WHAT IS EXPECTED:
All of the records below must be output exactly, with no pictures carried over.

(Data items)
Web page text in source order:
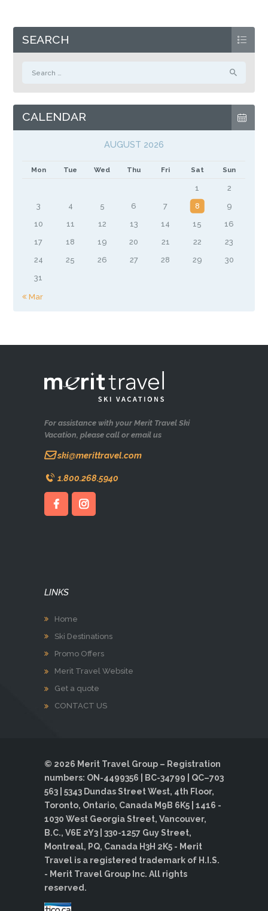
SEARCH
CALENDAR
AUGUST 2026
Mon Tue Wed Thu Fri Sat Sun
1
2
3
4 5 6 7 8
9
10
11 12 13 14 15
16
17
18 19 20 21 22
23
24
25 26 27 28 29
30
31
« Mar
For assistance with your Merit Travel Ski
Vacation, please call or email us
ski@merittravel.com
1.800.268.5940
LINKS
Home
Ski Destinations
Promo Offers
Merit Travel Website
Get a quote
CONTACT US
© 2026 Merit Travel Group – Registration
numbers: ON-4499356 | BC-34799 | QC–703
563 | 5343 Dundas Street West, 4th Floor,
Toronto, Ontario, Canada M9B 6K5 | 1416 -
1030 West Georgia Street, Vancouver,
B.C., V6E 2Y3 | 330-1257 Guy Street,
Montreal, PQ, Canada H3H 2K5 - Merit
Travel is a registered trademark of H.I.S.
- Merit Travel Group Inc. All rights
reserved.

ANSWER FOR THIS EXERCISE:
Web page text in source order:
SEARCH
CALENDAR
AUGUST 2026
Mon Tue Wed Thu Fri Sat Sun
1
2
3
4 5 6 7 8
9
10
11 12 13 14 15
16
17
18 19 20 21 22
23
24
25 26 27 28 29
30
31
« Mar
For assistance with your Merit Travel Ski
Vacation, please call or email us
ski@merittravel.com
1.800.268.5940
LINKS
Home
Ski Destinations
Promo Offers
Merit Travel Website
Get a quote
CONTACT US
© 2026 Merit Travel Group – Registration
numbers: ON-4499356 | BC-34799 | QC–703
563 | 5343 Dundas Street West, 4th Floor,
Toronto, Ontario, Canada M9B 6K5 | 1416 -
1030 West Georgia Street, Vancouver,
B.C., V6E 2Y3 | 330-1257 Guy Street,
Montreal, PQ, Canada H3H 2K5 - Merit
Travel is a registered trademark of H.I.S.
- Merit Travel Group Inc. All rights
reserved.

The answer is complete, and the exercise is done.